You still have a chance if you can get your SS and apply for your 176SS visa BEFORE the June 30th deadline. Make sure you have all ur documents READY right now so once you get SS you apply immediately. This is my advise to you, and since ur stuck with ur agent you'll have to work with him for now but be aggressive and make sure you send a clear message that he shouldn't be wasting time anymore.

In regards to 175, i'm afraid 175 is a bad option for you now, since your occupation is NO MORE in SOL2012, this means even if you apply for 175 say next week, and you don't get a grant before 30th june, your application will most likley fall and be downgraded into PRIORITY 5 processing (because of ur occupation) which may take up to 5 years of hell-hole waiting time. Unless you get really lucky and get a grant BEFORE june 30th.

Like i said the moment you receive your SS, apply online immediately and make the payment. 176 SS visa is IMMUNE from priority processing changes, so even if you don't get a grant before 1st july, you won't have to wait a while for your visa due to the priority level downgrade.

Hope this is clear and helps you out.


----------



## coolsnake (Nov 12, 2011)

waudy10 said:


> I've got ielts!!!! Do you think I should go for a 175 then???? What's the processing times please ..... I'm really in 2 minds weather to go for a 175!!!! The only thing is I've already applied for ss I'm just waiting for the outcome!!!!
> 
> Arghhhh what shall I do


Not sure how long WA take for the SS approval but if you can get the SS in a week or two & apply for 176, it would be your best possible option. 

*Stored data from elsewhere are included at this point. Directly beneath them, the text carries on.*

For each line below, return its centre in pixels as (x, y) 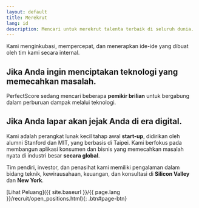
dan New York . (25, 180)
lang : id (17, 23)
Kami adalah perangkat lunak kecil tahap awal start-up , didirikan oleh (93, 136)
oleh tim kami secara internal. (43, 53)
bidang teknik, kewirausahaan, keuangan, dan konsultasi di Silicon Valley (98, 173)
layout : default (27, 12)
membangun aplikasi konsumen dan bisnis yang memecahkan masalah (95, 149)
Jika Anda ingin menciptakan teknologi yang (92, 71)
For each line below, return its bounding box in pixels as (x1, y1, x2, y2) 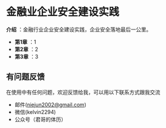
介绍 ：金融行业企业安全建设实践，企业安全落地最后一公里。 (6, 26, 151, 33)
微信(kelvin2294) (14, 108, 56, 115)
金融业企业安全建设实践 (6, 5, 120, 19)
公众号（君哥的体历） (14, 116, 66, 123)
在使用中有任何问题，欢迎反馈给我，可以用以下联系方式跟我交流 (6, 89, 160, 96)
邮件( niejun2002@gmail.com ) (14, 101, 87, 108)
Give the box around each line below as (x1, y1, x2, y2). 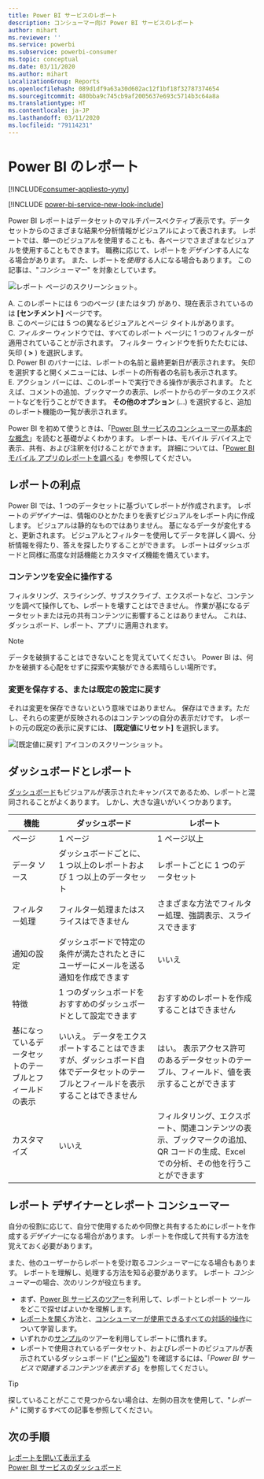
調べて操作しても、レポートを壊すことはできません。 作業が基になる (21, 600, 244, 610)
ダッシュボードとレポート (8, 765, 132, 778)
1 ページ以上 (156, 832, 204, 843)
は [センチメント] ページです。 (8, 308, 106, 317)
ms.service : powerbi (8, 41, 76, 49)
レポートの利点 (8, 478, 81, 492)
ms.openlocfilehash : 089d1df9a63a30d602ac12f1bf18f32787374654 (8, 84, 220, 93)
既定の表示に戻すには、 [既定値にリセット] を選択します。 (35, 723, 224, 732)
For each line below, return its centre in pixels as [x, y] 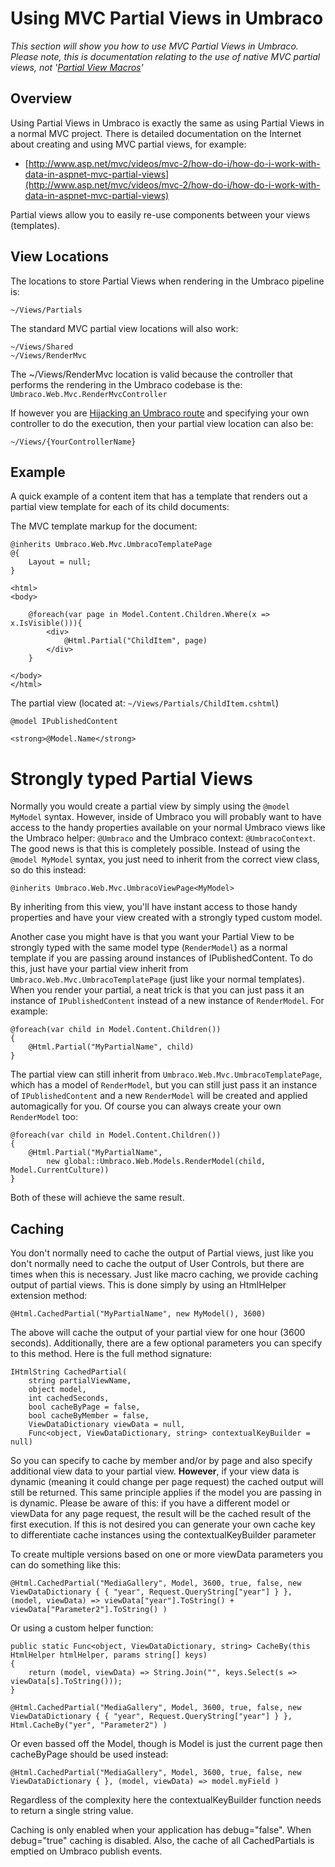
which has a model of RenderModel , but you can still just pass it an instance [164, 1085]
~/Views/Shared [42, 347]
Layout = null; [60, 562]
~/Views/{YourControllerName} [73, 442]
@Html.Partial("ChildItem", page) [135, 641]
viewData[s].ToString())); [66, 1682]
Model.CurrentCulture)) [60, 1170]
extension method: [49, 1296]
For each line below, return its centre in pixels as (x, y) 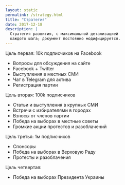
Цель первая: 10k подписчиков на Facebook (53, 53)
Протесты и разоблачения (42, 157)
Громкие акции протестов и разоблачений (60, 127)
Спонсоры (24, 146)
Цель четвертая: (23, 167)
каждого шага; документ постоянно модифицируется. (65, 39)
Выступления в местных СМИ (46, 74)
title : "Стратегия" (26, 19)
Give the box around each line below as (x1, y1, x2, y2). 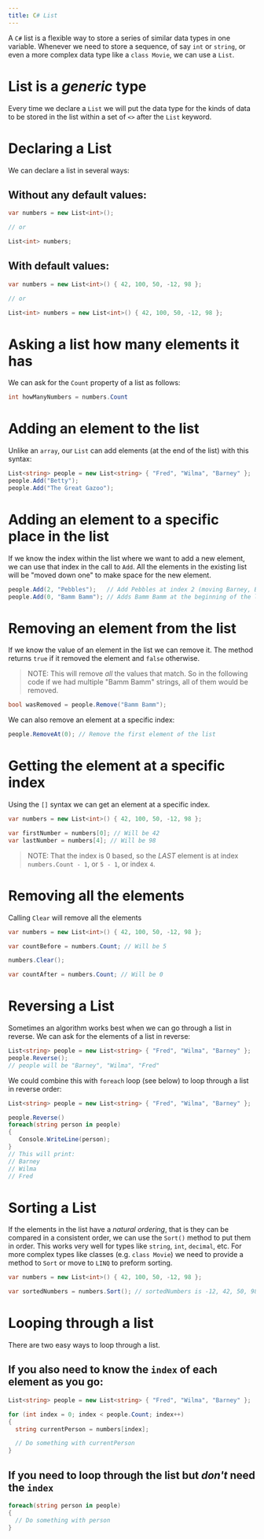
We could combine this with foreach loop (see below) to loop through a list (8, 1076, 249, 1085)
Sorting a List (8, 1199, 97, 1217)
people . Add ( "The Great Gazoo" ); (8, 484, 114, 492)
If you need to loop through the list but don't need (8, 1468, 255, 1482)
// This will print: (8, 1150, 76, 1158)
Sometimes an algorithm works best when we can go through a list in (8, 1023, 232, 1033)
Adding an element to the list (8, 420, 200, 438)
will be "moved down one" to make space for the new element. (8, 570, 212, 580)
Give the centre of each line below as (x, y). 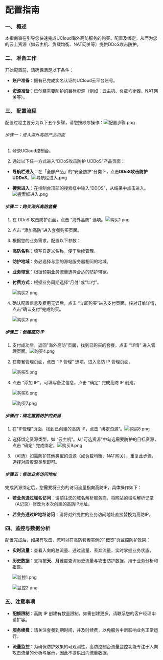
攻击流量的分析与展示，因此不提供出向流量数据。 (61, 653)
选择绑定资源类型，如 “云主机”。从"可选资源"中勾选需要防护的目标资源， (85, 439)
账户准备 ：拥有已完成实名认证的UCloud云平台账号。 (65, 80)
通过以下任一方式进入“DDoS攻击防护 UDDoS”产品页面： (69, 161)
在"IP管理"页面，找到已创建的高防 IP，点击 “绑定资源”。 (68, 429)
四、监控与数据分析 (28, 528)
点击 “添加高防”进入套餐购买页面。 (47, 230)
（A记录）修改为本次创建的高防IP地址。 (52, 504)
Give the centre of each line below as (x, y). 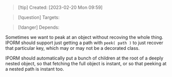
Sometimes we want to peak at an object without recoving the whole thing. (84, 37)
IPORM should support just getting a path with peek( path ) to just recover (84, 43)
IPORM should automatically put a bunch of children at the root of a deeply (84, 58)
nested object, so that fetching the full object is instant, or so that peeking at (86, 63)
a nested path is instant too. (35, 69)
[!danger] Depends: (39, 27)
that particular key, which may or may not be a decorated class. (72, 48)
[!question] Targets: (39, 17)
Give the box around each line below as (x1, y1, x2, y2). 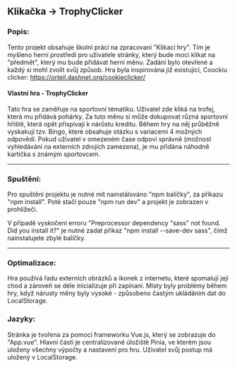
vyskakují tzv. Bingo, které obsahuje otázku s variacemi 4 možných (7, 127, 202, 136)
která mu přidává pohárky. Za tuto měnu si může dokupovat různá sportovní (7, 112, 228, 121)
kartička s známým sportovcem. (7, 150, 101, 158)
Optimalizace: (7, 258, 56, 268)
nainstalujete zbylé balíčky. (7, 234, 86, 242)
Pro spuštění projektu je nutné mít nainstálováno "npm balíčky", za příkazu (7, 190, 224, 198)
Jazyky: (7, 314, 36, 324)
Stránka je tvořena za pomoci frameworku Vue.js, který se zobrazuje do (7, 330, 217, 338)
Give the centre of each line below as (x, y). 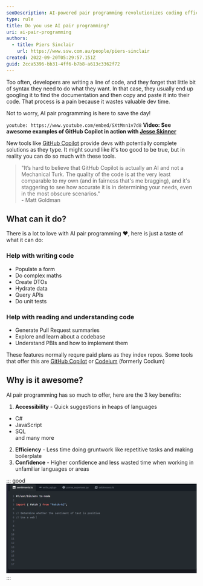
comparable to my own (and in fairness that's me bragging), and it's (105, 180)
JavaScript (28, 425)
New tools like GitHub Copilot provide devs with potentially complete (92, 143)
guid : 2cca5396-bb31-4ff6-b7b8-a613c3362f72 (63, 64)
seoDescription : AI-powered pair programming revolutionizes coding (94, 13)
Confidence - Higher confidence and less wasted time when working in (104, 462)
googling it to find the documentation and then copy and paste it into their (98, 95)
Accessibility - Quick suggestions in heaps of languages (86, 406)
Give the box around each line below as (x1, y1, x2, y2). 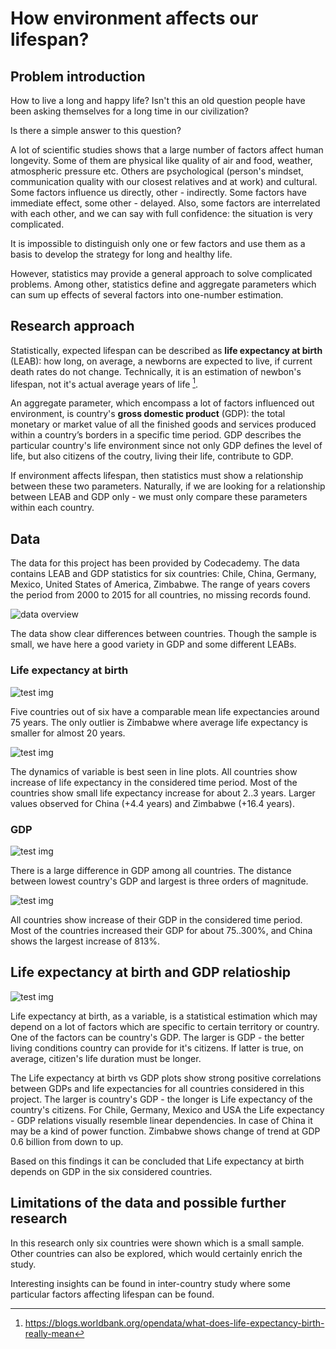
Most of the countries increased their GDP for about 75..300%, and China (10, 924, 313, 936)
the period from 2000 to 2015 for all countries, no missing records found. (10, 589, 312, 601)
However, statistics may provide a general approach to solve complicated (10, 268, 313, 279)
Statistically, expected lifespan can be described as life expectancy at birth (10, 344, 323, 356)
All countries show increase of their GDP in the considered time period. (10, 913, 303, 926)
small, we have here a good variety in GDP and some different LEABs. (10, 638, 297, 651)
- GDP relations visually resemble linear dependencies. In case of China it (10, 1114, 313, 1126)
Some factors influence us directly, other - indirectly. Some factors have (10, 187, 307, 198)
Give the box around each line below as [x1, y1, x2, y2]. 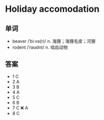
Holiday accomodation [5, 3, 100, 15]
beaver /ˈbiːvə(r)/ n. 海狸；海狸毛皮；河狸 [12, 38, 96, 44]
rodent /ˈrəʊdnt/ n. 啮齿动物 [12, 44, 68, 50]
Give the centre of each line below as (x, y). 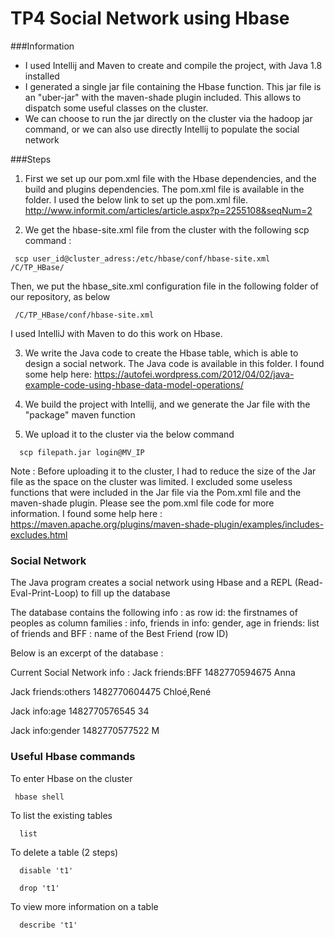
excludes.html (39, 534)
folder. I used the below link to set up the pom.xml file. (136, 199)
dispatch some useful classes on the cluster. (116, 108)
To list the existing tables (61, 815)
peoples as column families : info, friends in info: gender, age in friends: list (165, 623)
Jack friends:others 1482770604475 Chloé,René (111, 692)
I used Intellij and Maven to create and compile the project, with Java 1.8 (173, 65)
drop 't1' (39, 888)
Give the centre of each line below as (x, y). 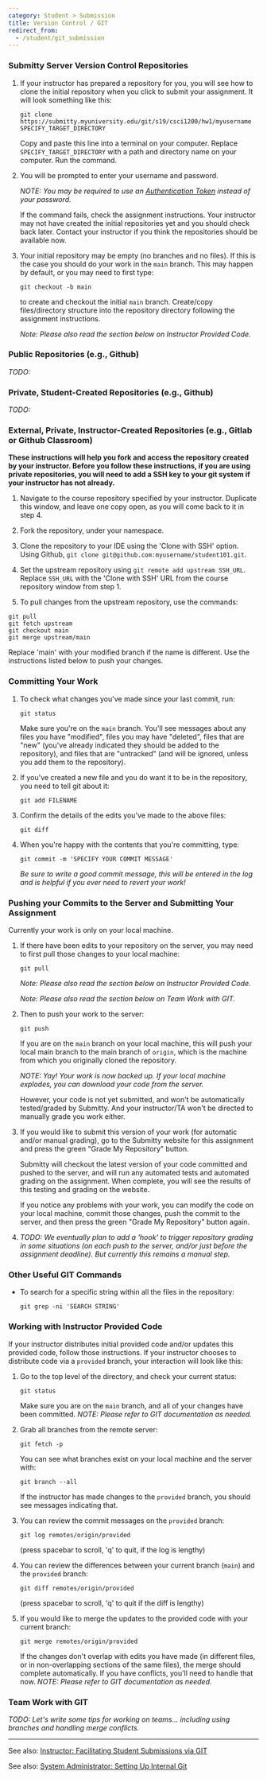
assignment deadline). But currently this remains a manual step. (125, 1254)
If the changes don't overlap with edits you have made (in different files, (137, 1656)
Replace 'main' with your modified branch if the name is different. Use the (129, 652)
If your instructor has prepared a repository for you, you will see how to (136, 83)
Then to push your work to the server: (82, 1014)
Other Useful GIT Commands (65, 1275)
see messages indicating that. (69, 1505)
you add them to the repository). (73, 762)

Currently 175 is taking about 40 odd days to get a CO assigned. Even if you apply now, you run the risk of getting your priority lowered.


----------



## Riza2012 (Mar 2, 2012)

waudy10 said:


> I agree riza my agent is wasting to much time and boy when I do receive my visa they will be receiving a letter!!!
> My agent was submitting my application today, he called me to advise me he was submitting on a 175 visa I said NO I want to go on a 176ss visa as the processing time is shorter and we only want to go to Perth. He didn't realise this and assures me that we will have notification from ss within a week so we will still have time to submit if I don't get ss then I'll have to do the 175 but everything is ready to submit so either way it should be submitted before 1/7/12


no waudy my friend its not that easy ur agent was not aware of "priority processing system" he should be fired you need to read something called "priority processing", search on the forum about 175 visa priority downgrade priority 5 in the case an occupation is removed from SOL list and u dont receive a grant before the deadline. but dont worry relax and checkout the advise of the seniors here all the best


----------



## waudy10 (Mar 24, 2012)

I think I'm gonna wait and see if I receive ss


----------



## catmonkey (Nov 9, 2011)

Please don't take this the wrong way but if there is no longer need for bricklayers then are you not risking a lot moving as you may struggle to find a job. Hope everything works out x


----------



## stormgal (Sep 30, 2009)

catmonkey said:


> Please don't take this the wrong way but if there is no longer need for bricklayers then are you not risking a lot moving as you may struggle to find a job. Hope everything works out x


I was thinking about that as well, but it also depends on how flexible and how much initiative and drive the OP has. Maybe they can still work as something else or even get retrained. It's usually what the rest of us have to do when we're laid off, finished with a project, or advanced to a new technology.


----------



## waudy10 (Mar 24, 2012)

Im a bricklayer by trade but have worked on the railways for the past 10yrs and feel as the mining industry is booming and with my 20yrs experience in construction and railways I'm hoping to get into the mining industry  my friends who have been there for 9yrs hes a recruitment engineer and deals alot with the mines so hopefully fingers crossed x


----------



## catmonkey (Nov 9, 2011)

Good luck, I hope you get your visa granted and wish you every success x


----------



## Guest (Jun 14, 2012)

If you're a applying as a bricklayer but your last 10 years work experience are working on the railway how do you meet the recent work experience requirements?


----------